Gillibrand town hall focuses on her efforts to counter Trump administration
Sen. Kirsten Gillibrand (D-NY) was part of the coalition of Democrats and Republicans in the Senate who voted this month to limit President Donald Trump's ability to order offensive strikes against Iran, one of the few times the senator found herself in the majority in the Senate. She said her Republican colleagues, who control the chamber, are not standing up to Trump, citing their acquittal of the president in the impeachment trial and the lack of criticism over Attorney General William Barr's order to lower a recommended criminal sentence against one of Trump's political allies.
"They are absolutely silent in the face of his crimes, in the face of his terrible behavior toward so many Americans, and his terrible decisions and they just don't hold him accountable," Gillibrand said.

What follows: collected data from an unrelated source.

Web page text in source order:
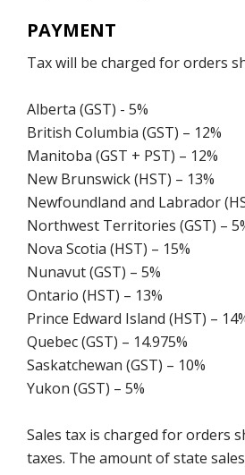
PAYMENT
Tax will be charged for orders
Alberta (GST) - 5%
British Columbia (GST) – 12%
Manitoba (GST + PST) – 12%
New Brunswick (HST) – 13%
Newfoundland and Labrador
Northwest Territories (GST) –
Nova Scotia (HST) – 15%
Nunavut (GST) – 5%
Ontario (HST) – 13%
Prince Edward Island (HST) –
Quebec (GST) – 14.975%
Saskatchewan (GST) – 10%
Yukon (GST) – 5%
Sales tax is charged for orders
taxes. The amount of state
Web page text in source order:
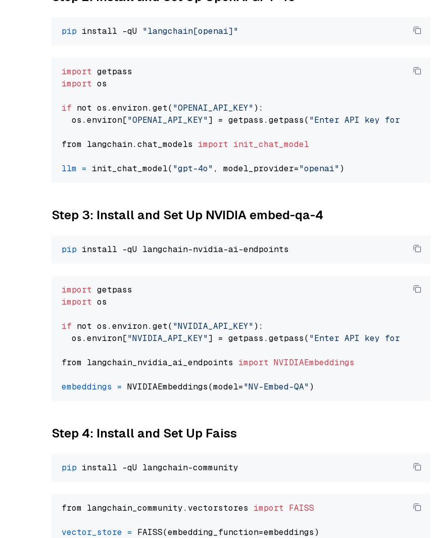
pip install -qU "langchain[openai]"
import
import os
if not os.environ.get( "OPENAI_API_KEY" ):
  os.environ[
"OPENAI_API_KEY"] = getpass.getpass( "Enter API key for OpenAI: "
from langchain.chat_models import init_chat_model
llm = init_chat_model( "gpt-4o" , model_provider="openai"
Step 3: Install and Set Up NVIDIA embed-qa-4
pip
import
import os
if not os.environ.get( "NVIDIA_API_KEY" ):
  os.environ[
"NVIDIA_API_KEY"] = getpass.getpass( "Enter API key for NVIDIA: "
from langchain_nvidia_ai_endpoints import NVIDIAEmbeddings
embeddings = NVIDIAEmbeddings(model="NV-Embed-QA"
Step 4: Install and Set Up Faiss
pip
from langchain_community.vectorstores import FAISS
vector_store =

Gillibrand said she's doing what she can to check the Trump administration, from advocating for increases in Social Security spending instead of cuts to voting against the National Defense Authorization Act because of its funding and authorization of the use of certain types of nuclear weapons.
"Unfortunately, in the Armed Services bill they took away Congress' responsibility and oversight over the nuclear program," She said. "They allow President Trump to decide, in his discretion, when to use them, in what circumstances, on which types of equipment, and I would never give that authorization to President Trump."
Gillibrand is also working on issues that are less politically divisive, like a bill to combat the rise of prescription drug costs and her new Data Protection Act, which would create what she calls a consumer watchdog agency to hold companies in the digital marketplace accountable for violating data protection and privacy laws.
"I want a federal agency whose job is to review how we're being targeted and to have real teeth to be able to protect us," Gillibrand said.
Gillibrand said in the coming months she plans to work on flipping the Senate and electing whoever wins the Democratic primary. While Gillibrand, a former candidate in that primary, says she is not ready to endorse anyone, she may before New York votes in April.